[SPARK-25669][SQL] Check CSV header only when it exists

## What changes were proposed in this pull request? Currently the first row of dataset of CSV strings is compared to field names of user specified or inferred schema independently of presence of CSV header. It causes false-positive error messages. For example, parsing `"1,2"` outputs the error: ```java java.lang.IllegalArgumentException: CSV header does not conform to the schema. Header: 1, 2 Schema: _c0, _c1 Expected: _c0 but found: 1 ``` In the PR, I propose: - Checking CSV header only when it exists - Filter header from the input dataset only if it exists ## How was this patch tested? Added a test to `CSVSuite` which reproduces the issue. Closes #22656 from MaxGekk/inferred-header-check.
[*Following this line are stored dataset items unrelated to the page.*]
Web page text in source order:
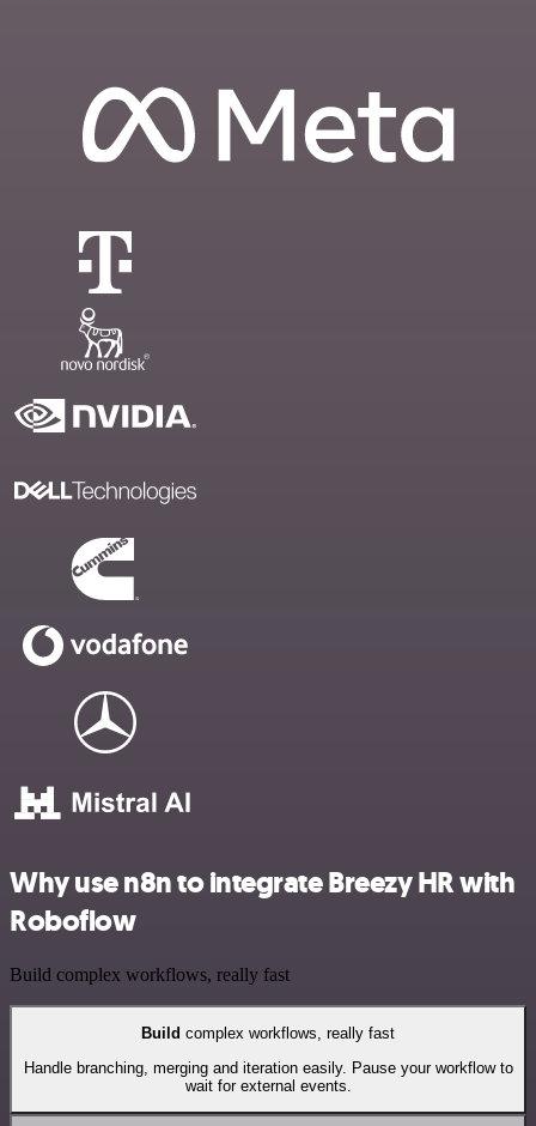
Why use n8n to integrate Breezy HR with
Roboflow
Build complex workflows, really fast
Build complex workflows, really fast
Handle branching, merging and iteration easily. Pause your workflow to
wait for external events.
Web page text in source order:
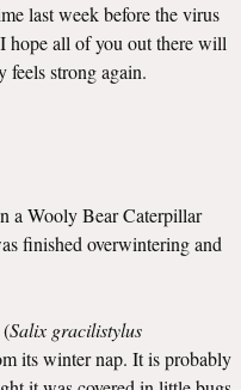
last week before the virus
hope all of you out there will
strong again.
a Wooly Bear Caterpillar
finished overwintering and
Salix gracilistylus
its winter nap. It is probably
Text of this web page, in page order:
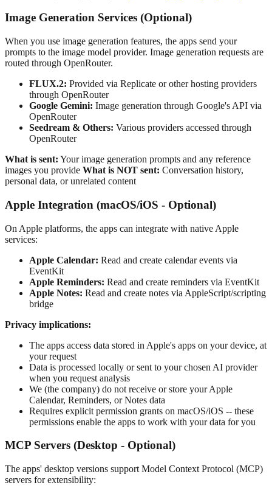
Image Generation Services (Optional)
When you use image generation features, the apps send your
prompts to the image model provider. Image generation requests are
routed through OpenRouter.
FLUX.2: Provided via Replicate or other hosting providers
through OpenRouter
Google Gemini: Image generation through Google's API via
OpenRouter
Seedream & Others: Various providers accessed through
OpenRouter
What is sent: Your image generation prompts and any reference
images you provide What is NOT sent: Conversation history,
personal data, or unrelated content
Apple Integration (macOS/iOS - Optional)
On Apple platforms, the apps can integrate with native Apple
services:
Apple Calendar: Read and create calendar events via
EventKit
Apple Reminders: Read and create reminders via EventKit
Apple Notes: Read and create notes via AppleScript/scripting
bridge
Privacy implications:
The apps access data stored in Apple's apps on your device, at
your request
Data is processed locally or sent to your chosen AI provider
when you request analysis
We (the company) do not receive or store your Apple
Calendar, Reminders, or Notes data
Requires explicit permission grants on macOS/iOS -- these
permissions enable the apps to work with your data for you
MCP Servers (Desktop - Optional)
The apps' desktop versions support Model Context Protocol (MCP)
servers for extensibility:
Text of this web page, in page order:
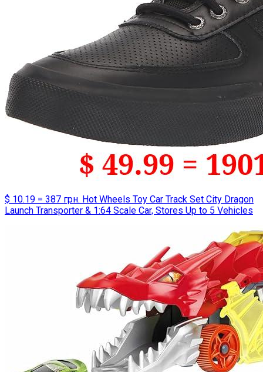
$ 10.19 = 387 грн. Hot Wheels Toy Car Track Set City Dragon
Launch Transporter & 1:64 Scale Car, Stores Up to 5 Vehicles
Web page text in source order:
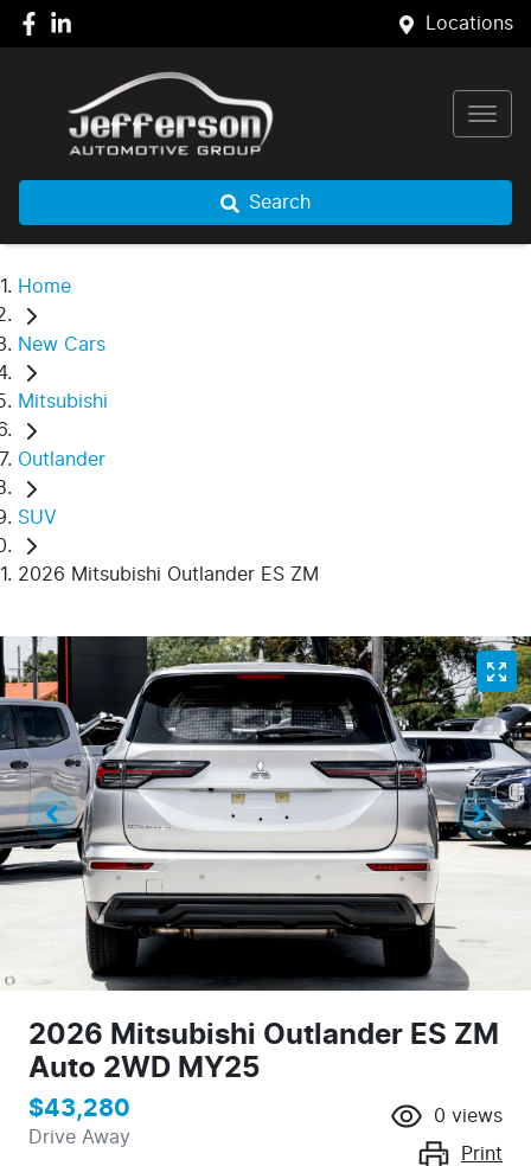
Locations
Search
Home
New Cars
Mitsubishi
Outlander
SUV
2026 Mitsubishi Outlander ES ZM
2026 Mitsubishi Outlander ES ZM
Auto 2WD MY25
$43,280
Drive Away
0 views
Print
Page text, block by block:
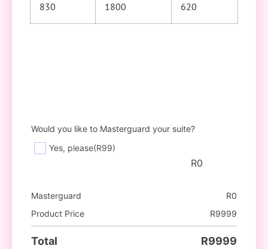
830 1800 620
Would you like to Masterguard your suite?
Yes, please(R99)
R0
Masterguard R0
Product Price
R9999
Total R9999
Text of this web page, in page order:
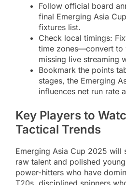
Follow official board
final Emerging Asia
fixtures list.
Check local timings:
time zones—convert to
missing live streaming
Bookmark the points
stages, the Emerging
influences net run rate
Key Players to
Tactical Trends
Emerging Asia Cup 2025 will
raw talent and polished
power-hitters who have
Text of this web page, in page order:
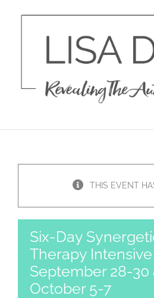
THIS EVENT
Six-Day
Therapy Intensive
September 28-30
October 5-7
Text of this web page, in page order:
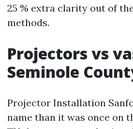
25 % extra clarity out of
methods.
Projectors vs
Seminole
Projector Installation
name than it was once on
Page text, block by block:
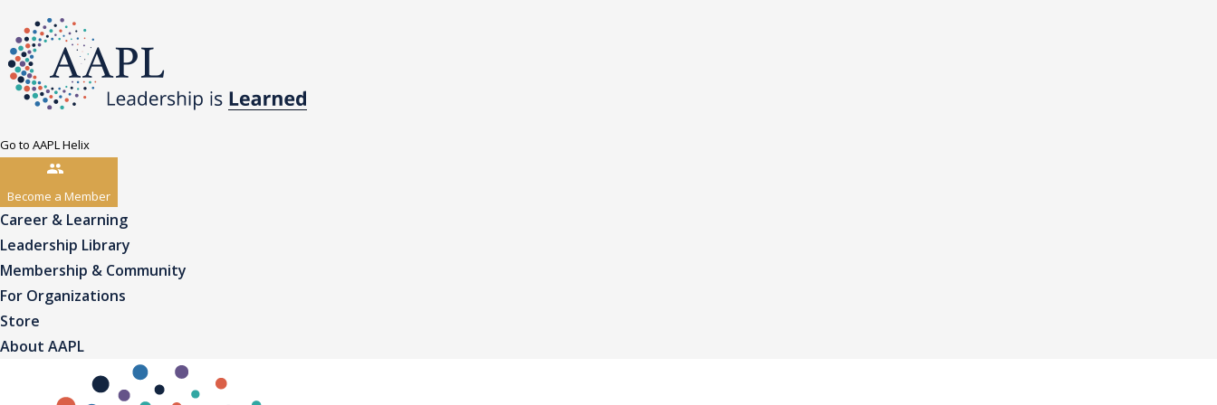
Go to AAPL Helix
Become a Member
Career & Learning
Leadership Library
Membership & Community
For Organizations
Store
About AAPL
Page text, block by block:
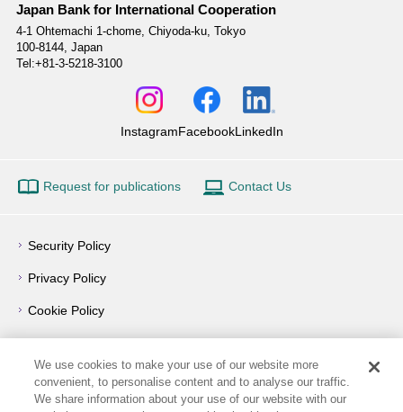
Japan Bank for International Cooperation
4-1 Ohtemachi 1-chome, Chiyoda-ku, Tokyo
100-8144, Japan
Tel:+81-3-5218-3100
InstagramFacebookLinkedIn
Request for publications Contact Us
Security Policy
Privacy Policy
Cookie Policy
Privacy Notice
Outline of Conflict of Interest Management Policy
Terms of Use
We use cookies to make your use of our website more
convenient, to personalise content and to analyse our traffic.
We share information about your use of our website with our

Authored-by: Maxim Gekk <maxim.gekk@databricks.com> Signed-off-by: hyukjinkwon <gurwls223@apache.org>
2018-10-09 14:35:00 +08:00 · 2018-10-09 14:35:00 +08:00 · 46fe40838a
parent a4b14a9cf8
commit 46fe40838a
2 changed files with 11 additions and 2 deletions
--- a/sql/core/src/main/scala/org/apache/spark/sql/DataFrameReader.scala
+++ b/sql/core/src/main/scala/org/apache/spark/sql/DataFrameReader.scala
@ -505,7 +505,8 @@ class DataFrameReader private[sql](sparkSession: SparkSession) extends Logging {
    val actualSchema =
      StructType(schema.filterNot(_.name == parsedOptions.columnNameOfCorruptRecord))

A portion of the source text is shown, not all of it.